SUPPLIED RECORDS

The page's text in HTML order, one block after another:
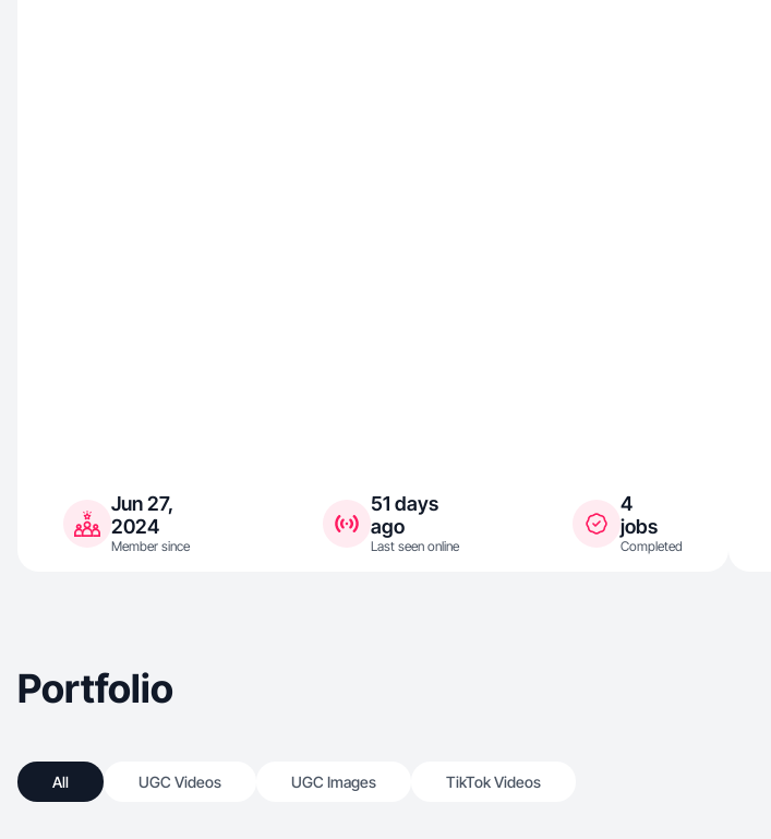
Jun 27,
2024
Member since
51 days
ago
Last seen online
4
jobs
Completed
Portfolio
All UGC Videos UGC Images TikTok Videos
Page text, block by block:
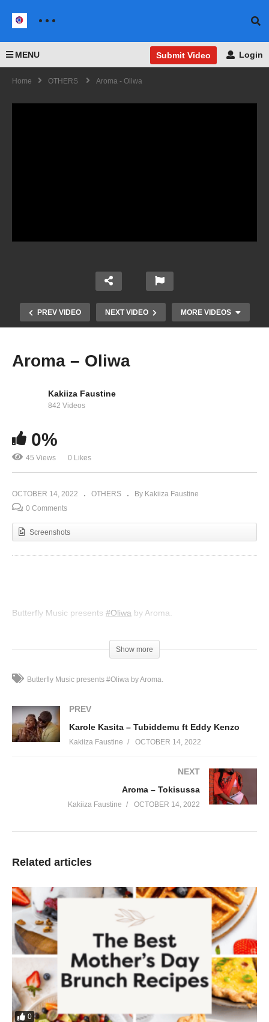
MENU Submit Video Login
Home OTHERS Aroma - Oliwa
PREV VIDEO NEXT VIDEO MORE VIDEOS
Aroma – Oliwa
Kakiiza Faustine
842 Videos
0%
45 Views 0 Likes
OCTOBER 14, 2022 OTHERS
By Kakiiza Faustine
0 Comments
Screenshots
Butterfly Music presents #Oliwa by Aroma.
Show more
Butterfly Music presents #Oliwa by Aroma.
PREV
Karole Kasita – Tubiddemu ft Eddy Kenzo
Kakiiza Faustine OCTOBER 14, 2022
NEXT
Aroma – Tokisussa
Kakiiza Faustine OCTOBER 14, 2022
Related articles
0
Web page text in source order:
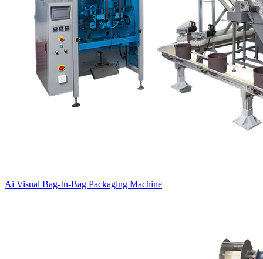
Ai Visual Bag-In-Bag Packaging Machine
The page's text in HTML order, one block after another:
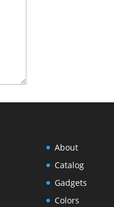
About
Catalog
Gadgets
Colors
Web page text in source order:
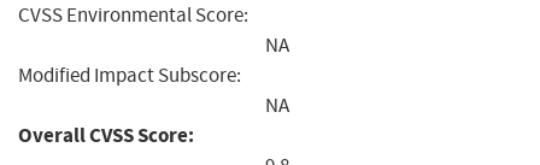
CVSS Environmental Score:
NA
Modified Impact Subscore:
NA
Overall CVSS Score:

EXERCISE GOAL
Please restate the whole listing exactly, without any of its pictures.

SOLUTION FOR THIS TASK
The page's text in HTML order, one block after another:
Jun 27,
2024
Member since
51 days
ago
Last seen online
4
jobs
Completed
Portfolio
All UGC Videos UGC Images TikTok Videos
Page text, block by block:
MENU Submit Video Login
Home OTHERS Aroma - Oliwa
PREV VIDEO NEXT VIDEO MORE VIDEOS
Aroma – Oliwa
Kakiiza Faustine
842 Videos
0%
45 Views 0 Likes
OCTOBER 14, 2022 OTHERS
By Kakiiza Faustine
0 Comments
Screenshots
Butterfly Music presents #Oliwa by Aroma.
Show more
Butterfly Music presents #Oliwa by Aroma.
PREV
Karole Kasita – Tubiddemu ft Eddy Kenzo
Kakiiza Faustine OCTOBER 14, 2022
NEXT
Aroma – Tokisussa
Kakiiza Faustine OCTOBER 14, 2022
Related articles
0
Web page text in source order:
Ai Visual Bag-In-Bag Packaging Machine
The page's text in HTML order, one block after another:
About
Catalog
Gadgets
Colors
Web page text in source order:
CVSS Environmental Score:
NA
Modified Impact Subscore:
NA
Overall CVSS Score:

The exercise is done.